# B&S lawn mower starts then stops



## t_andersen (Mar 13, 2005)

I have changed oil, air filter, removed carbon from the piston, sharpened the blade, etc, etc, and my pushmower worked as good as never before. However, after a couple of weeks, it suddenly has a problem. After I have pressed three times on the rubber ball, it will start and run for about 1 second. Then, if I press three times again, I can get it to run for 1 second, and I can repeat that as often as I want. Seems to me that it must be something in the carburator? Fuel supply, governor and ignition must surely be ok?
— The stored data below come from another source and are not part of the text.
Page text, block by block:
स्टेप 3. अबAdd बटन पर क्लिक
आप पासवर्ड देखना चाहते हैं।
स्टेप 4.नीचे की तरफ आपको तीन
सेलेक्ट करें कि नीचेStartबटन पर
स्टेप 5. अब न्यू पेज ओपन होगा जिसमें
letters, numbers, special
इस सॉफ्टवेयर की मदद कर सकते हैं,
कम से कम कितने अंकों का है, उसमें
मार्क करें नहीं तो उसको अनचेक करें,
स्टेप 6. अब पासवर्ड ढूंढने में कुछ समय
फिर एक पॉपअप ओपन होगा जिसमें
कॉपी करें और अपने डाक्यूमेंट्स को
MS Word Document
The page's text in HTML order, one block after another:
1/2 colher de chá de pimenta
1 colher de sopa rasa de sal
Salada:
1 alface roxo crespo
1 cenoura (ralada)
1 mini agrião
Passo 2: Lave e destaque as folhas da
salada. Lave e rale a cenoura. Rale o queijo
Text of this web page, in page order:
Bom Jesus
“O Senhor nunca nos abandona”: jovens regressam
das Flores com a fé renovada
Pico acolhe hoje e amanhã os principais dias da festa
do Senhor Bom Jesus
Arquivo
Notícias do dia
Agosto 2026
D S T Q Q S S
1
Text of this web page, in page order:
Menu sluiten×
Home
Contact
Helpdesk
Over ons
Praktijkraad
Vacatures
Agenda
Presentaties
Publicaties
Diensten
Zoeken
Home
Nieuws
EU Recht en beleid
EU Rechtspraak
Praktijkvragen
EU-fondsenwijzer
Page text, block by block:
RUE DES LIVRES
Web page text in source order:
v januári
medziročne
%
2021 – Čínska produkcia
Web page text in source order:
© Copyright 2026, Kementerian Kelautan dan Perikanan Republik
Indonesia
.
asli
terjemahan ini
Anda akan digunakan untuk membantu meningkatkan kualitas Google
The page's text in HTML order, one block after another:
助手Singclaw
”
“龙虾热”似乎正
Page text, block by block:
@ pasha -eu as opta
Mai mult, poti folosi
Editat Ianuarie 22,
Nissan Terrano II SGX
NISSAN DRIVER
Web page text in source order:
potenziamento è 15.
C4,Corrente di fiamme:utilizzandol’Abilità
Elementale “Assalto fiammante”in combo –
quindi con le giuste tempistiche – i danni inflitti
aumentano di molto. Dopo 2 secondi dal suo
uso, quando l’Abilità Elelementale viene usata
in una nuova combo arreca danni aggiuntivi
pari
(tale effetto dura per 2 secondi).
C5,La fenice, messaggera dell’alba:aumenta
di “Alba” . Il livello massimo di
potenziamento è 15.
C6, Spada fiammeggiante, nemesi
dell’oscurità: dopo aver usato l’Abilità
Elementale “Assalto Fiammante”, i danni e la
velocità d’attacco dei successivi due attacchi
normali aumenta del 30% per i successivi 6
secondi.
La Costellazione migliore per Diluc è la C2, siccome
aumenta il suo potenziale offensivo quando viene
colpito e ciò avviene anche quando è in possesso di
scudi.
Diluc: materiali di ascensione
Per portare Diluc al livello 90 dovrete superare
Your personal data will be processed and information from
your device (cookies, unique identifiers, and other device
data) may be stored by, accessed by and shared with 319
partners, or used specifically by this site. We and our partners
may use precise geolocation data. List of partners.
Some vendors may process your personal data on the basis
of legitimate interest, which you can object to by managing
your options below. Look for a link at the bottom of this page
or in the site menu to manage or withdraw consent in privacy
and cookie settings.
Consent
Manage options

Any advice?
Thanks
Tom


----------



## repair_guy (May 9, 2004)

It would surely be better to have your model # and type # so it would tell us what kinda B&S mower you have.But just going by how you described the problem I'd say there is nothing wrong with the carb.or the prinner bulb"itself" however there is a little funny-shaped gasket between the carb. & air filter which if tore or cut the mower just will not hold a prime for nothing.Sounds to me that replaceing this gasket would solve the problem.

the part number to the gasket is 272653


----------



## t_andersen (Mar 13, 2005)

thanks for the info, it's highly appreciated! I took the carb apart, cleaned it all over, including the funny-shaped gasket and the mower works again!


----------